= Alice K. Kurashige =

Alice K. Kurashige was the first Japanese-American woman to be commissioned in the US Marine Corps, reaching the rank of captain. She served between 1965 and 1970.

The daughter of Akira and Kyomi Kurashige of San Diego, California, Alice had two uncles who served in the Marines and was always interested in being in it. She and her family spent time in a concentration camp in Arizona during World War II where she remembers being hungry and living in shacks. After graduating from San Diego State College in 1964, she attended Officers Candidate School where she saw a female Marine for the first time in her life.
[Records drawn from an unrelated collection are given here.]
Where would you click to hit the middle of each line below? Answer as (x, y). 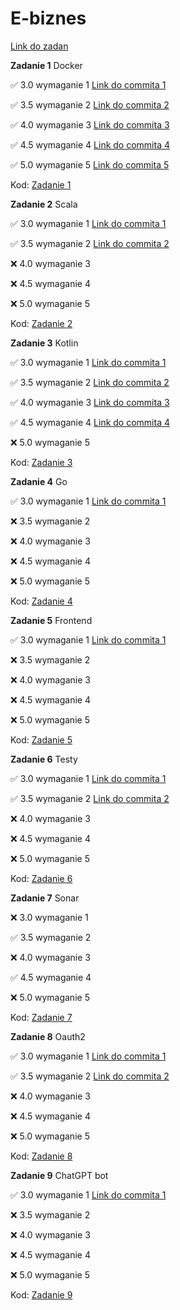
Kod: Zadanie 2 (41, 323)
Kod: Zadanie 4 (41, 601)
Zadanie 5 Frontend (51, 620)
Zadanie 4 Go (39, 481)
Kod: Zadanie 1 (41, 184)
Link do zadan (39, 46)
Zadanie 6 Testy (44, 759)
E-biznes (48, 18)
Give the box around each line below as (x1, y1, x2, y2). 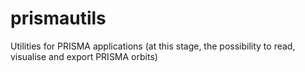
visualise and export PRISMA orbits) (10, 50, 158, 62)
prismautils (10, 7, 107, 30)
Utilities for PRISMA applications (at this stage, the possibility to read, (10, 40, 296, 52)
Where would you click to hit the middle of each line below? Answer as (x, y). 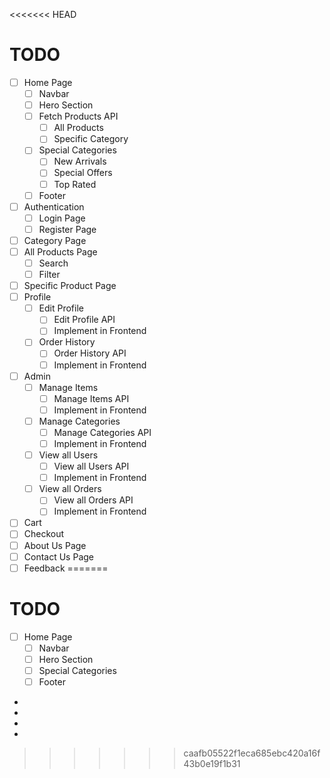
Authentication (54, 206)
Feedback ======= (66, 568)
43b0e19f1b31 (212, 763)
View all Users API (91, 466)
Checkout (44, 534)
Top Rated (75, 184)
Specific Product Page (70, 286)
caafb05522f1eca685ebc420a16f (252, 753)
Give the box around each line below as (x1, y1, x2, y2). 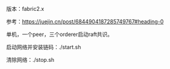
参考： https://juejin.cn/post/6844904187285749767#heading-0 (6, 18, 164, 25)
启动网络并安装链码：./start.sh (6, 44, 81, 50)
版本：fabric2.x (6, 5, 44, 12)
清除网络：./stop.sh (6, 56, 55, 63)
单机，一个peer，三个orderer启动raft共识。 (6, 31, 113, 38)
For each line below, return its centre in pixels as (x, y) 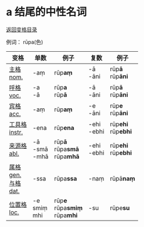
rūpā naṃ (122, 178)
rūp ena (64, 128)
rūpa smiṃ (68, 208)
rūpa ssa (66, 178)
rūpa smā (66, 149)
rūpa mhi (66, 215)
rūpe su (120, 208)
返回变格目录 (21, 29)
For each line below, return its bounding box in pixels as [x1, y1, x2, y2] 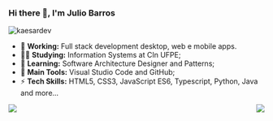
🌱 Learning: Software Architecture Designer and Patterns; [19, 58, 215, 68]
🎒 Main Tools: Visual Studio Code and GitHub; [19, 67, 175, 77]
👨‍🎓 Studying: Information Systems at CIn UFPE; [19, 50, 181, 60]
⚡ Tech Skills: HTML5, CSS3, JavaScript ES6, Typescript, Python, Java [19, 76, 258, 86]
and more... [19, 89, 59, 98]
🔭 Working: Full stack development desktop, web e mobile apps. [19, 41, 237, 51]
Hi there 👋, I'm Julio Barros [8, 7, 115, 19]
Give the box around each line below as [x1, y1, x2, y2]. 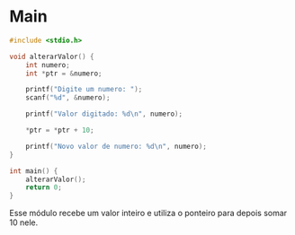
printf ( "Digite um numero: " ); [25, 85, 143, 94]
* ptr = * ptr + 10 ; [25, 126, 94, 135]
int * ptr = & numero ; [25, 69, 103, 78]
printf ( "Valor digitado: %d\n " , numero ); [25, 109, 183, 118]
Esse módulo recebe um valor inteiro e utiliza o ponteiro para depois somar [9, 208, 288, 219]
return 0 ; [25, 183, 63, 192]
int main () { [9, 166, 58, 176]
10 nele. [9, 217, 39, 228]
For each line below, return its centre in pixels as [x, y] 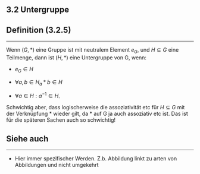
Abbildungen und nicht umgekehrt [57, 165]
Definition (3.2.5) [39, 30]
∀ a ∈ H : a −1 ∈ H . [37, 96]
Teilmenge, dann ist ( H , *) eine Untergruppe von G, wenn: [76, 58]
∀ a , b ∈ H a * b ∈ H [38, 83]
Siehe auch [27, 139]
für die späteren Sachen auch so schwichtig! [61, 120]
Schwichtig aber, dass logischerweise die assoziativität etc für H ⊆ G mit [96, 107]
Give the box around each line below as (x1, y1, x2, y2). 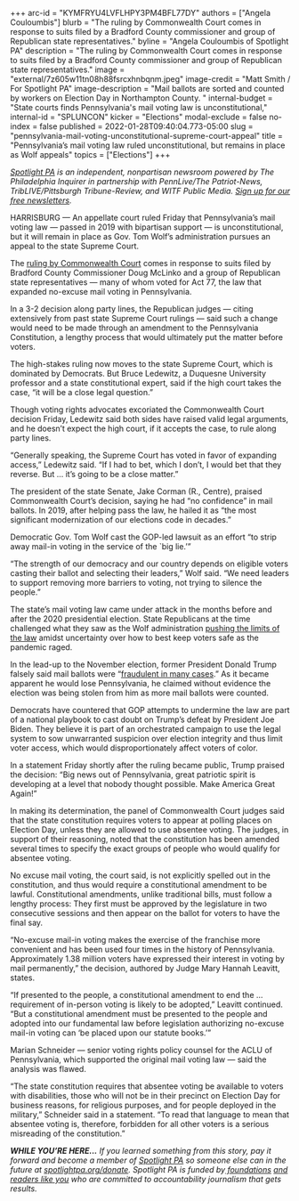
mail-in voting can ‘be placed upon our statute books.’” (10, 1027, 212, 1038)
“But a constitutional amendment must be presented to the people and (10, 1009, 268, 1018)
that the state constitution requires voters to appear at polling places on (10, 815, 272, 825)
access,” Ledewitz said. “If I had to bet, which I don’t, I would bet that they (10, 459, 282, 470)
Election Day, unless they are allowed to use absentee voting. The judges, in (10, 824, 289, 835)
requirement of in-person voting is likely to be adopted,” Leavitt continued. (10, 999, 284, 1010)
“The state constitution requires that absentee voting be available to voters (10, 1081, 284, 1091)
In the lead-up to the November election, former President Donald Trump (10, 659, 277, 669)
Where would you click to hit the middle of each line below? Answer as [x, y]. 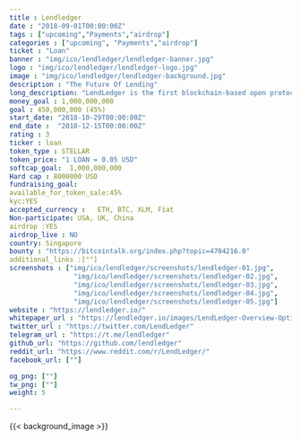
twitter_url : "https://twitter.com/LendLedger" [102, 327]
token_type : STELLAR [50, 151]
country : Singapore [46, 243]
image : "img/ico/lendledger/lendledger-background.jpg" [118, 76]
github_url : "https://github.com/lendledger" [95, 343]
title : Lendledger [46, 18]
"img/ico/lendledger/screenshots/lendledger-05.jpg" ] [176, 302]
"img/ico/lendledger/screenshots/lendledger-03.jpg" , [176, 285]
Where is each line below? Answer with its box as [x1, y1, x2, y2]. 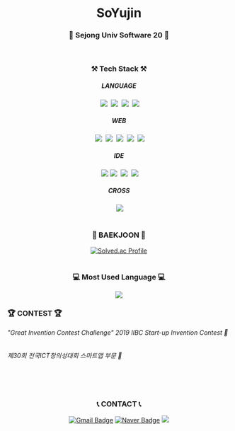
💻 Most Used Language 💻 [72, 272, 166, 282]
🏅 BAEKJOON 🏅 [91, 230, 147, 240]
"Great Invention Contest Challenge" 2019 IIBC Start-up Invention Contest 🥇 [7, 328, 229, 337]
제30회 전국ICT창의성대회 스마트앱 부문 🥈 [7, 352, 122, 360]
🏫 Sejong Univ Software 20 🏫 [68, 30, 170, 40]
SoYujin [96, 5, 142, 21]
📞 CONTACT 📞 [96, 398, 142, 408]
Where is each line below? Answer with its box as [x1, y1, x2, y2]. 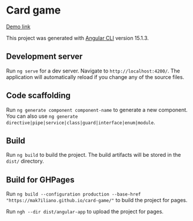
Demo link [6, 23, 31, 30]
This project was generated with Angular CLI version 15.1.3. [6, 34, 149, 41]
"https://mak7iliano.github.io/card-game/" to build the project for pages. [6, 197, 188, 204]
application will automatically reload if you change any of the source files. [6, 73, 184, 80]
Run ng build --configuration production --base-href [6, 190, 141, 197]
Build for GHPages [6, 174, 75, 184]
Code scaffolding [6, 91, 71, 101]
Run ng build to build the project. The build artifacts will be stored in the [6, 151, 181, 159]
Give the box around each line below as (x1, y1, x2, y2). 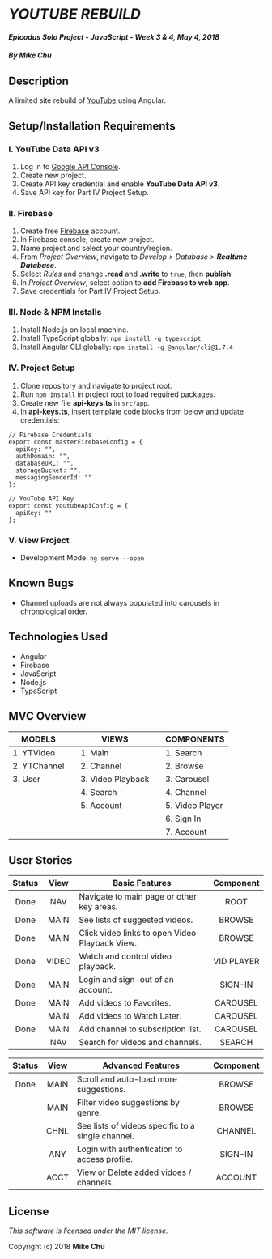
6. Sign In (164, 813, 202, 824)
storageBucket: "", (15, 466, 82, 474)
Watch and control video (79, 951, 172, 962)
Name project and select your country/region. (19, 244, 172, 253)
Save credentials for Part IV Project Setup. (19, 287, 161, 296)
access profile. (76, 1154, 134, 1165)
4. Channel (164, 786, 207, 798)
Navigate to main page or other (79, 891, 197, 903)
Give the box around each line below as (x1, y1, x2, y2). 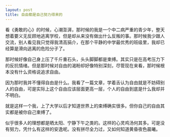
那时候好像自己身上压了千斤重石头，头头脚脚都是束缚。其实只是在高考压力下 (5, 56, 165, 62)
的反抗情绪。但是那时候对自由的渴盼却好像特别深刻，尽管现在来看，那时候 (5, 62, 160, 68)
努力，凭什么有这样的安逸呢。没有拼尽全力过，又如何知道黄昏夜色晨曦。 (9, 126, 160, 132)
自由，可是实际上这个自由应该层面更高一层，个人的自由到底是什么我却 (14, 86, 160, 92)
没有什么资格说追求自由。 (9, 68, 63, 75)
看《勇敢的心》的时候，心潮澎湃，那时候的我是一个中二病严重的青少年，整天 (5, 26, 165, 33)
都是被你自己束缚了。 (9, 109, 54, 115)
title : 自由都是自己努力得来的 (5, 12, 63, 17)
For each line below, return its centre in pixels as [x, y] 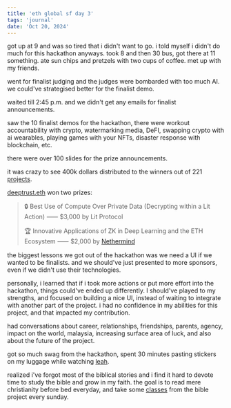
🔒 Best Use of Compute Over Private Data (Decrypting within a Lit [117, 206]
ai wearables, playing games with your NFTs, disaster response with [104, 138]
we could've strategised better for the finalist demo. [81, 89]
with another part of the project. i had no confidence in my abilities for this [113, 306]
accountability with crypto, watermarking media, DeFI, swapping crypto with [115, 130]
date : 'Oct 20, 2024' [38, 26]
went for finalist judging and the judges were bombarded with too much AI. [113, 82]
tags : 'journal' [30, 20]
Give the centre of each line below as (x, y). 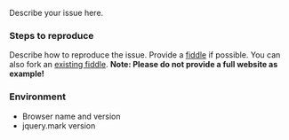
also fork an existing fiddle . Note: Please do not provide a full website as (144, 65)
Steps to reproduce (52, 35)
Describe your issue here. (56, 13)
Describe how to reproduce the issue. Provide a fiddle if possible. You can (145, 55)
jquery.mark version (59, 125)
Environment (38, 97)
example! (27, 74)
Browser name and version (71, 116)
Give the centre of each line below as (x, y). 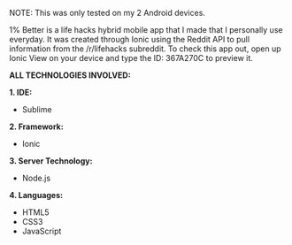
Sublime (37, 109)
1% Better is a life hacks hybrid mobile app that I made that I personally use (146, 30)
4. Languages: (36, 195)
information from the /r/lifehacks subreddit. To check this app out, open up (145, 49)
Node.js (36, 178)
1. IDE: (21, 92)
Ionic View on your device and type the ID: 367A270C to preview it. (131, 58)
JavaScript (42, 231)
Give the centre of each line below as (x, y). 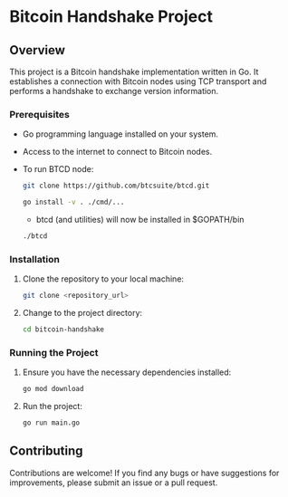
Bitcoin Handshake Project (111, 17)
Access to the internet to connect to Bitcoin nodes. (117, 152)
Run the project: (53, 406)
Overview (38, 50)
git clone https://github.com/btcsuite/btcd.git (116, 186)
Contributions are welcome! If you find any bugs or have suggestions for (144, 473)
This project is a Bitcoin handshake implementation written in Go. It (134, 72)
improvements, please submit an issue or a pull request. (114, 483)
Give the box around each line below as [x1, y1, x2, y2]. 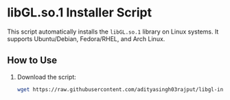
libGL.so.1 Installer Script [7, 5, 152, 21]
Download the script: [16, 73, 77, 81]
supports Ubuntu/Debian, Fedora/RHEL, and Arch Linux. [7, 34, 165, 42]
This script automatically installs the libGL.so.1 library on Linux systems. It [7, 27, 219, 36]
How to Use [7, 55, 58, 66]
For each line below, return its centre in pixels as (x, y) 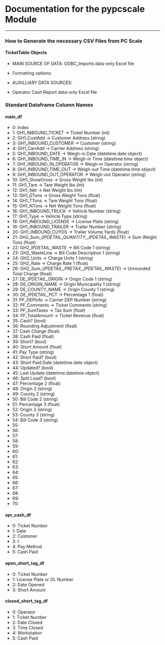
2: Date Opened (28, 585)
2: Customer (25, 536)
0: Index (20, 128)
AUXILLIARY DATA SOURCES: (42, 83)
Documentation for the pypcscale (75, 9)
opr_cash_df (18, 515)
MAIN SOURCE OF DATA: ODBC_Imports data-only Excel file (73, 64)
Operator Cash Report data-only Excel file (55, 92)
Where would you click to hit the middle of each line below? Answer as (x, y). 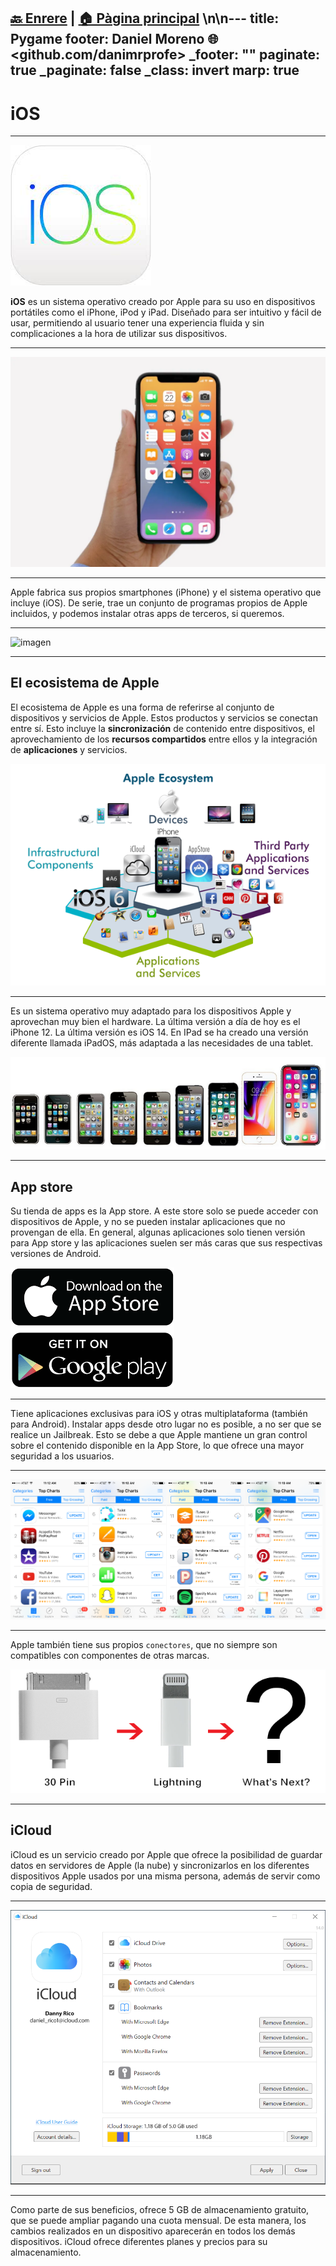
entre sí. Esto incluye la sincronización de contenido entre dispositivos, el (162, 728)
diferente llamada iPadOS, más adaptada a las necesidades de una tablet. (162, 1043)
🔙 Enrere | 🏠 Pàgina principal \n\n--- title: (145, 18)
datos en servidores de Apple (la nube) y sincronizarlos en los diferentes (160, 1865)
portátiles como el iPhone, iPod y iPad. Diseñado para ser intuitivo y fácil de (166, 312)
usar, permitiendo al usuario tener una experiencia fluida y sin (137, 323)
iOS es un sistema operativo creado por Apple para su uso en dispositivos (163, 302)
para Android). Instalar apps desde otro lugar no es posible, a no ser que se (166, 1424)
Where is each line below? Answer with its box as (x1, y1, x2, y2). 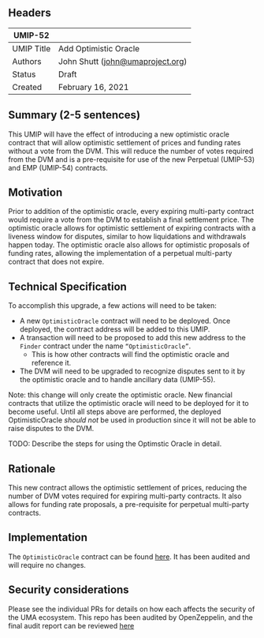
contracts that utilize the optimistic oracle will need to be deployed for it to (8, 399, 250, 408)
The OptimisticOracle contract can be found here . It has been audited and (8, 552, 251, 561)
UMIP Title (12, 43, 51, 54)
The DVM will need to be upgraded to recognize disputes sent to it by (19, 366, 246, 376)
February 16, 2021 (58, 81, 129, 92)
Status (12, 69, 36, 80)
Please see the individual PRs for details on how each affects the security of (8, 604, 255, 614)
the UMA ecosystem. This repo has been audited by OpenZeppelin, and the (8, 612, 254, 622)
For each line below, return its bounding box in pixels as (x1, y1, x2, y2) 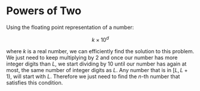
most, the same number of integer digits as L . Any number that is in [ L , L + (6, 66, 188, 73)
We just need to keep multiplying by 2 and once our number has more (6, 54, 178, 61)
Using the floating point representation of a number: (6, 24, 134, 31)
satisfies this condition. (6, 79, 63, 86)
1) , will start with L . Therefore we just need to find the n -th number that (6, 73, 180, 80)
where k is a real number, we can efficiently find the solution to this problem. (6, 47, 195, 54)
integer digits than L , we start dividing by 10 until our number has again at (6, 60, 187, 67)
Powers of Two (6, 4, 82, 18)
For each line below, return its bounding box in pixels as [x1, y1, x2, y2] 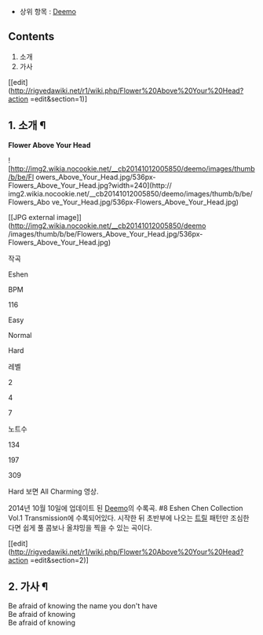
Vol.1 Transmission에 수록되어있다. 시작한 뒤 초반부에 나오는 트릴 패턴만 [8, 513, 229, 523]
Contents [8, 30, 55, 43]
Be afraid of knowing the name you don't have [8, 601, 158, 611]
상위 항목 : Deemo [19, 7, 77, 16]
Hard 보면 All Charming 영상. [8, 486, 99, 496]
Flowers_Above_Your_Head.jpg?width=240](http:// [8, 180, 173, 190]
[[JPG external [8, 212, 55, 222]
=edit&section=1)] [30, 94, 88, 104]
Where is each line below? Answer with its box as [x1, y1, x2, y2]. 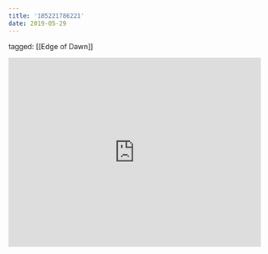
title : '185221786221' [8, 11, 85, 20]
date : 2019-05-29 [8, 19, 67, 27]
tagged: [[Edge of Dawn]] [8, 41, 94, 51]
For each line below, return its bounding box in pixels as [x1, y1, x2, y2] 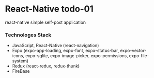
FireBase [12, 68, 30, 74]
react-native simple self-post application [5, 19, 86, 25]
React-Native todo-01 [5, 3, 93, 15]
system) [12, 58, 29, 64]
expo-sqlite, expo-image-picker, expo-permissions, [25, 53, 128, 59]
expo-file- [129, 53, 149, 59]
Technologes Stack [5, 31, 52, 38]
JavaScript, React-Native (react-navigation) [12, 43, 99, 48]
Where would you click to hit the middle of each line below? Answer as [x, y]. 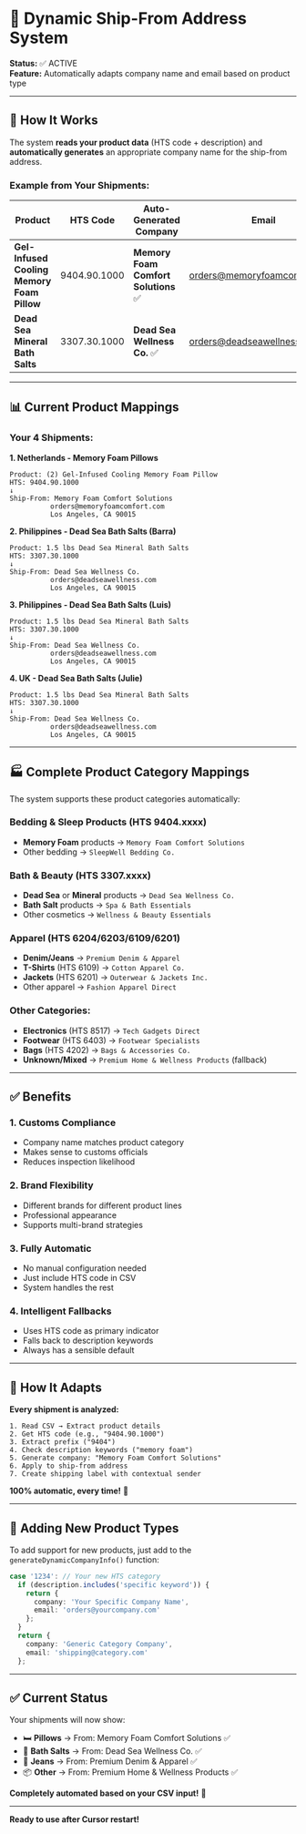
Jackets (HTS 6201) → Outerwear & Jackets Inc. [115, 978]
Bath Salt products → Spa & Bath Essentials [107, 905]
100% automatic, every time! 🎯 [69, 1491]
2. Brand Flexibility [51, 1185]
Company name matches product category [103, 1142]
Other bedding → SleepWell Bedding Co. [99, 852]
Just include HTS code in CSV [79, 1278]
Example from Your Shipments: [80, 185]
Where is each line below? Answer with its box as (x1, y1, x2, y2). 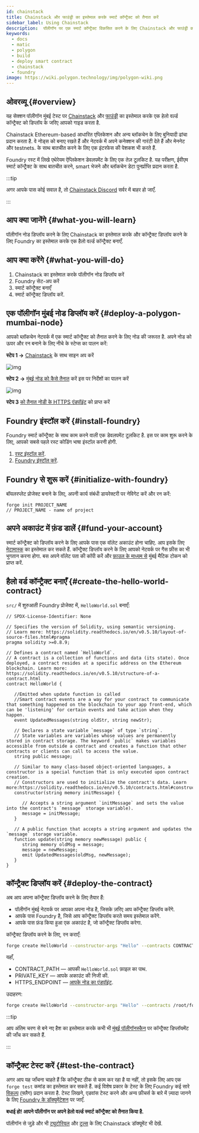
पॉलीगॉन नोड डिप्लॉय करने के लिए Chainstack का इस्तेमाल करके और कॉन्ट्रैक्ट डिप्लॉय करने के (6, 231, 188, 238)
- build (11, 53, 31, 59)
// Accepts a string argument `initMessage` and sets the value (21, 800, 184, 806)
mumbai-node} (6, 318, 64, 328)
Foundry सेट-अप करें (14, 277, 60, 284)
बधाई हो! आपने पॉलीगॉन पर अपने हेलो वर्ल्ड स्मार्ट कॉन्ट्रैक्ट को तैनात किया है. (6, 1108, 144, 1115)
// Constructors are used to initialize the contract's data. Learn (14, 779, 187, 785)
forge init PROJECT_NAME (6, 502, 68, 508)
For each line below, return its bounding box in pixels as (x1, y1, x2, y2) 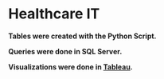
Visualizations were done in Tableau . (8, 61, 133, 72)
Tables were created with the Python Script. (8, 31, 157, 41)
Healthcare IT (8, 5, 100, 23)
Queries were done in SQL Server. (8, 46, 123, 56)
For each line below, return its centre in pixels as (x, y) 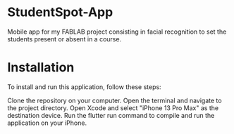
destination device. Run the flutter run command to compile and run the (111, 115)
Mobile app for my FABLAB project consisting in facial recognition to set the (117, 32)
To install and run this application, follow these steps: (84, 87)
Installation (41, 68)
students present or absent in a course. (64, 39)
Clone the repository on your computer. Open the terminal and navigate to (115, 100)
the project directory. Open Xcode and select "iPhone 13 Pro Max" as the (113, 108)
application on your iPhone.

She was commissioned five months after graduation. From November 1969 to May 1970, she was commanding officer of Women Marine Company, Headquarters Battalion at Barstow, California's Marine Corps Supply Center, along with First Lieutenant Rebecca M. Kraft, Captain Joan M. Hammond, First Lieutenant Diane L. Hamel, First Lieutenant Geraldine E. Peeler, Captain Vanda K. Brame, and First Lieutenant Linda J. Lenhart. According to Linda Cates Lacy's We Are the Marines! World War I to the Present, she was also the first woman to be assigned a Food Service Officer in the Marine Corps since World War II, after completing 12-week course in food service supervision at Fort Lee (Virginia).